* Work required *
With the pictures left out, every record must be reproduced exactly.

[Saved entries]
== Segment start ==

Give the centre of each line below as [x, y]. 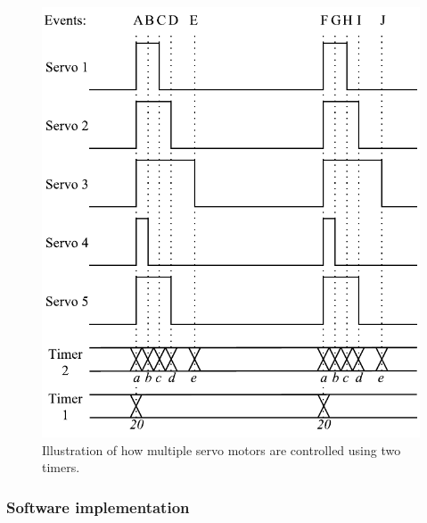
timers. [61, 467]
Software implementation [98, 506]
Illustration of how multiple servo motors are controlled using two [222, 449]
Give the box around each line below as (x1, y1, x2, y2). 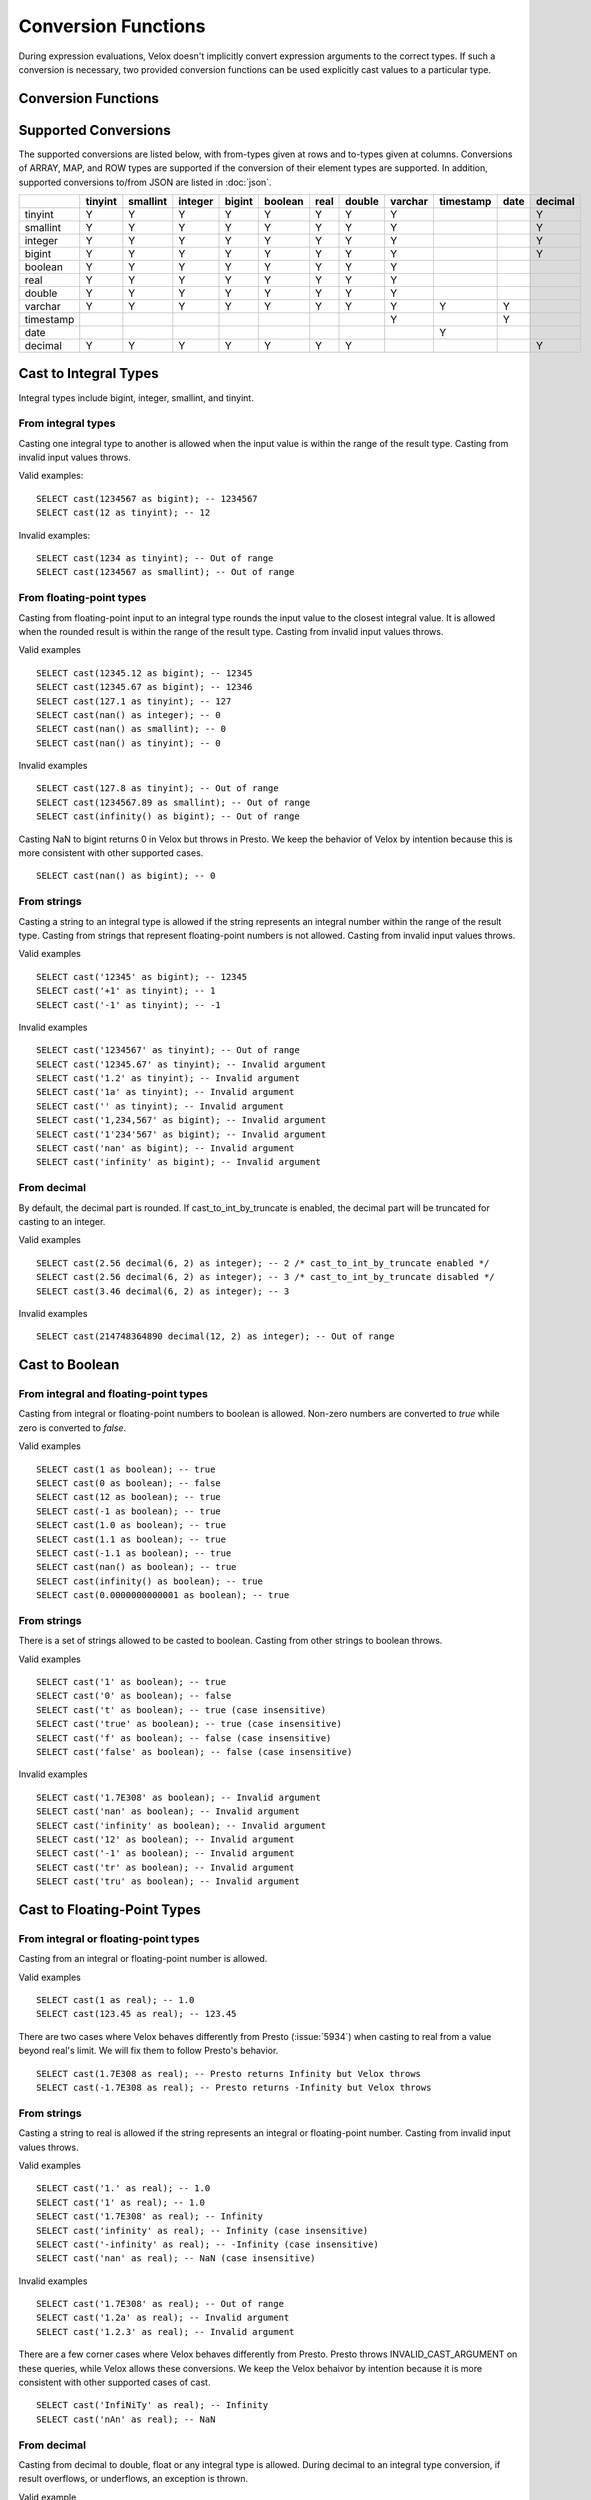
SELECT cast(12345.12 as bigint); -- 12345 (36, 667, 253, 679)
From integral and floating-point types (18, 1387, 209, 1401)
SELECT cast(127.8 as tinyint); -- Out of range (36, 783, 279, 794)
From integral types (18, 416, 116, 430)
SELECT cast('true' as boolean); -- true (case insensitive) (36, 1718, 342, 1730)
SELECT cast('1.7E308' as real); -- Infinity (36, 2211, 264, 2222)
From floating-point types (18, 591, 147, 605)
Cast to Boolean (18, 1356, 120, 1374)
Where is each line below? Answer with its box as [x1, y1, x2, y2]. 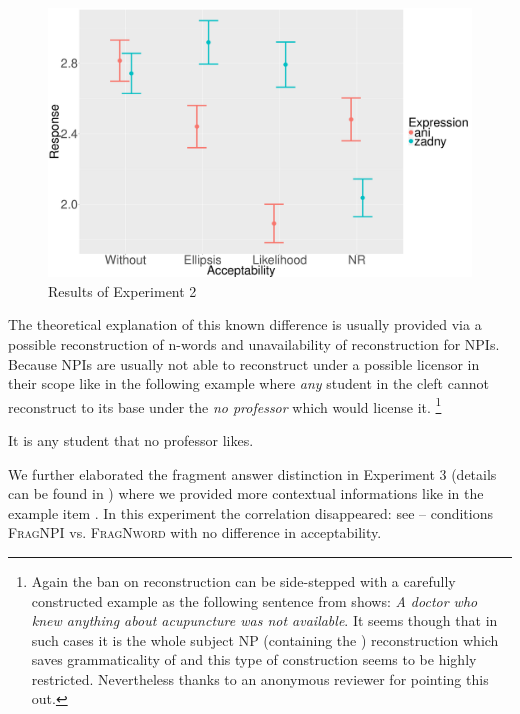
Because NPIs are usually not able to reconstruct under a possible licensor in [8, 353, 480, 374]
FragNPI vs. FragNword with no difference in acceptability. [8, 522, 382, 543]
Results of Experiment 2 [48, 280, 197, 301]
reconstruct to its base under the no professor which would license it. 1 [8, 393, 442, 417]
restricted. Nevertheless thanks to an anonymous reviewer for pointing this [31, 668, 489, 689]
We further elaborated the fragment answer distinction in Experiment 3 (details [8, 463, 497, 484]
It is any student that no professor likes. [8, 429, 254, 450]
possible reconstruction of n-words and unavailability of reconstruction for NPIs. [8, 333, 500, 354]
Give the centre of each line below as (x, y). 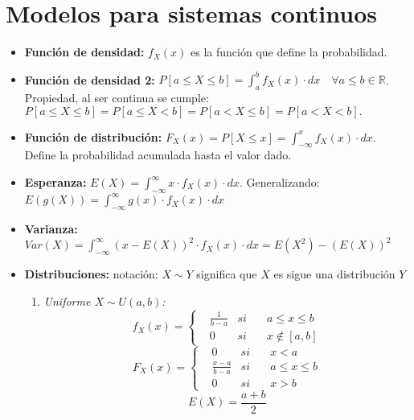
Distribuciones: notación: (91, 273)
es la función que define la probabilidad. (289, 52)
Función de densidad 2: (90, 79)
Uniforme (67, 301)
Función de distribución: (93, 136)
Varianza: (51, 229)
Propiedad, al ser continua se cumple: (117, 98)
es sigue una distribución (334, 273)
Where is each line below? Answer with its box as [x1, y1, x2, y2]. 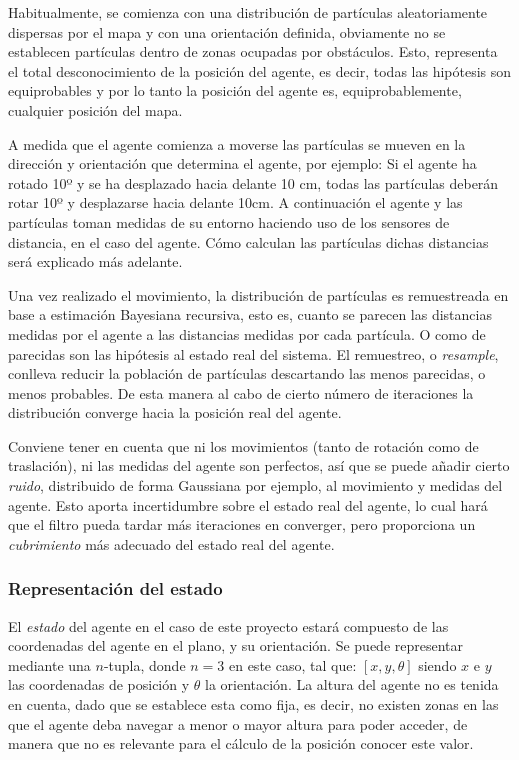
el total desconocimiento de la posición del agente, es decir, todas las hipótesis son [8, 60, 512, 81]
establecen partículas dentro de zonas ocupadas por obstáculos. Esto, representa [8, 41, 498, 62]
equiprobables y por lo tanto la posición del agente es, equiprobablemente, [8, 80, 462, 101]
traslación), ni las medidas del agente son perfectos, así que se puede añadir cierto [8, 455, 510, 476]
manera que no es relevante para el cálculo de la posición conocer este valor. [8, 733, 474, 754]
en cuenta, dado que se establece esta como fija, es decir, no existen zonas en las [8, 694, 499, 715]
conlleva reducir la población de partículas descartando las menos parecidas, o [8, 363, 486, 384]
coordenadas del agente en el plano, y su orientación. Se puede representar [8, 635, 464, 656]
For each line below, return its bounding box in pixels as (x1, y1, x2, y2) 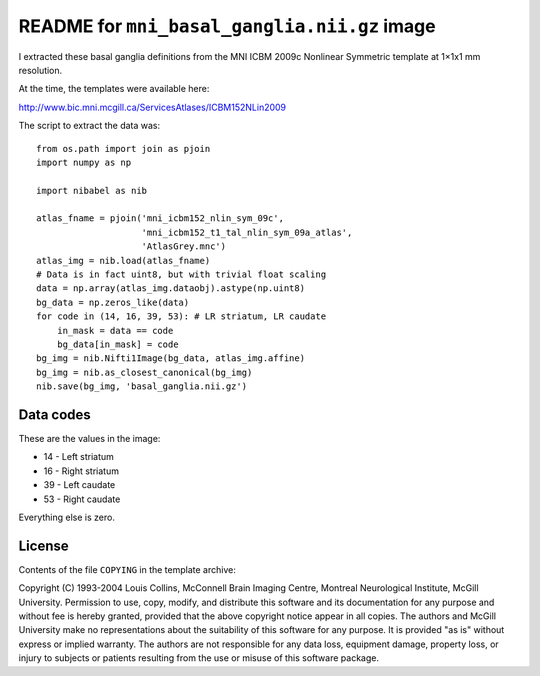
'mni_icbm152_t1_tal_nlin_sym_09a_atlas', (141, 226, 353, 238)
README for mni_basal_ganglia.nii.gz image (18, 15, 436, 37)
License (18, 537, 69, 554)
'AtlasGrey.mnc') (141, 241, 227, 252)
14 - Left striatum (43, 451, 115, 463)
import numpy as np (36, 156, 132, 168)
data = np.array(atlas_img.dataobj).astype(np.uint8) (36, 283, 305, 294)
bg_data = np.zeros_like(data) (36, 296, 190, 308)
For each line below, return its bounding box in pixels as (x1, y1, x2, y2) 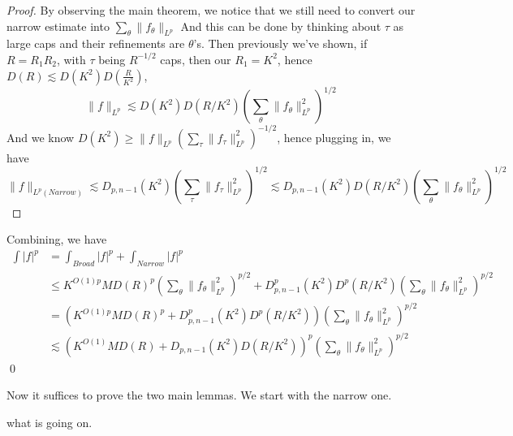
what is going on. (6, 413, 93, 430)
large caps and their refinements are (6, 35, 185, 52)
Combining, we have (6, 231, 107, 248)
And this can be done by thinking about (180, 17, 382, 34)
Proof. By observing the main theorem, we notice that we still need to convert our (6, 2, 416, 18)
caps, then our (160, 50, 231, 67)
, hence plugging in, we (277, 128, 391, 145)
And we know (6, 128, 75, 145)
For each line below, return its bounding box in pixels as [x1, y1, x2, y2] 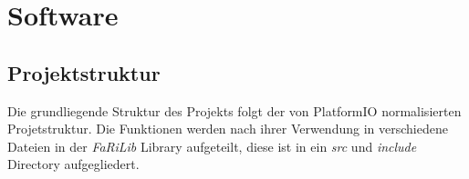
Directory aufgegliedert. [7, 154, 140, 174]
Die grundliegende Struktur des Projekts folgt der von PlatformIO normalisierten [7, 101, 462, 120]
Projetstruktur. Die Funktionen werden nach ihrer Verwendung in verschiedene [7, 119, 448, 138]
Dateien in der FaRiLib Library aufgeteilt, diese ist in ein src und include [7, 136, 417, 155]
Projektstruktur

== Segment end ==

* Exercise solution *
Give the centre of each line below as [x, y]. 
timers. [61, 467]
Software implementation [98, 506]
Illustration of how multiple servo motors are controlled using two [222, 449]
Give the box around each line below as (x1, y1, x2, y2). 
SELECT cast(12345.12 as bigint); -- 12345 (36, 667, 253, 679)
From integral and floating-point types (18, 1387, 209, 1401)
SELECT cast(127.8 as tinyint); -- Out of range (36, 783, 279, 794)
From integral types (18, 416, 116, 430)
SELECT cast('true' as boolean); -- true (case insensitive) (36, 1718, 342, 1730)
SELECT cast('1.7E308' as real); -- Infinity (36, 2211, 264, 2222)
From floating-point types (18, 591, 147, 605)
Cast to Boolean (18, 1356, 120, 1374)
Where is each line below? Answer with its box as [x1, y1, x2, y2]. 
Because NPIs are usually not able to reconstruct under a possible licensor in [8, 353, 480, 374]
FragNPI vs. FragNword with no difference in acceptability. [8, 522, 382, 543]
Results of Experiment 2 [48, 280, 197, 301]
reconstruct to its base under the no professor which would license it. 1 [8, 393, 442, 417]
restricted. Nevertheless thanks to an anonymous reviewer for pointing this [31, 668, 489, 689]
We further elaborated the fragment answer distinction in Experiment 3 (details [8, 463, 497, 484]
It is any student that no professor likes. [8, 429, 254, 450]
possible reconstruction of n-words and unavailability of reconstruction for NPIs. [8, 333, 500, 354]
Give the centre of each line below as (x, y). 
Distribuciones: notación: (91, 273)
es la función que define la probabilidad. (289, 52)
Función de densidad 2: (90, 79)
Uniforme (67, 301)
Función de distribución: (93, 136)
Varianza: (51, 229)
Propiedad, al ser continua se cumple: (117, 98)
es sigue una distribución (334, 273)
Where is each line below? Answer with its box as [x1, y1, x2, y2]. 
el total desconocimiento de la posición del agente, es decir, todas las hipótesis son [8, 60, 512, 81]
establecen partículas dentro de zonas ocupadas por obstáculos. Esto, representa [8, 41, 498, 62]
equiprobables y por lo tanto la posición del agente es, equiprobablemente, [8, 80, 462, 101]
traslación), ni las medidas del agente son perfectos, así que se puede añadir cierto [8, 455, 510, 476]
manera que no es relevante para el cálculo de la posición conocer este valor. [8, 733, 474, 754]
en cuenta, dado que se establece esta como fija, es decir, no existen zonas en las [8, 694, 499, 715]
conlleva reducir la población de partículas descartando las menos parecidas, o [8, 363, 486, 384]
coordenadas del agente en el plano, y su orientación. Se puede representar [8, 635, 464, 656]
For each line below, return its bounding box in pixels as (x1, y1, x2, y2) 
'mni_icbm152_t1_tal_nlin_sym_09a_atlas', (141, 226, 353, 238)
README for mni_basal_ganglia.nii.gz image (18, 15, 436, 37)
License (18, 537, 69, 554)
'AtlasGrey.mnc') (141, 241, 227, 252)
14 - Left striatum (43, 451, 115, 463)
import numpy as np (36, 156, 132, 168)
data = np.array(atlas_img.dataobj).astype(np.uint8) (36, 283, 305, 294)
bg_data = np.zeros_like(data) (36, 296, 190, 308)
For each line below, return its bounding box in pixels as (x1, y1, x2, y2) 
what is going on. (6, 413, 93, 430)
large caps and their refinements are (6, 35, 185, 52)
Combining, we have (6, 231, 107, 248)
And this can be done by thinking about (180, 17, 382, 34)
Proof. By observing the main theorem, we notice that we still need to convert our (6, 2, 416, 18)
caps, then our (160, 50, 231, 67)
, hence plugging in, we (277, 128, 391, 145)
And we know (6, 128, 75, 145)
For each line below, return its bounding box in pixels as [x1, y1, x2, y2] 
Directory aufgegliedert. [7, 154, 140, 174]
Die grundliegende Struktur des Projekts folgt der von PlatformIO normalisierten [7, 101, 462, 120]
Projetstruktur. Die Funktionen werden nach ihrer Verwendung in verschiedene [7, 119, 448, 138]
Dateien in der FaRiLib Library aufgeteilt, diese ist in ein src und include [7, 136, 417, 155]
Projektstruktur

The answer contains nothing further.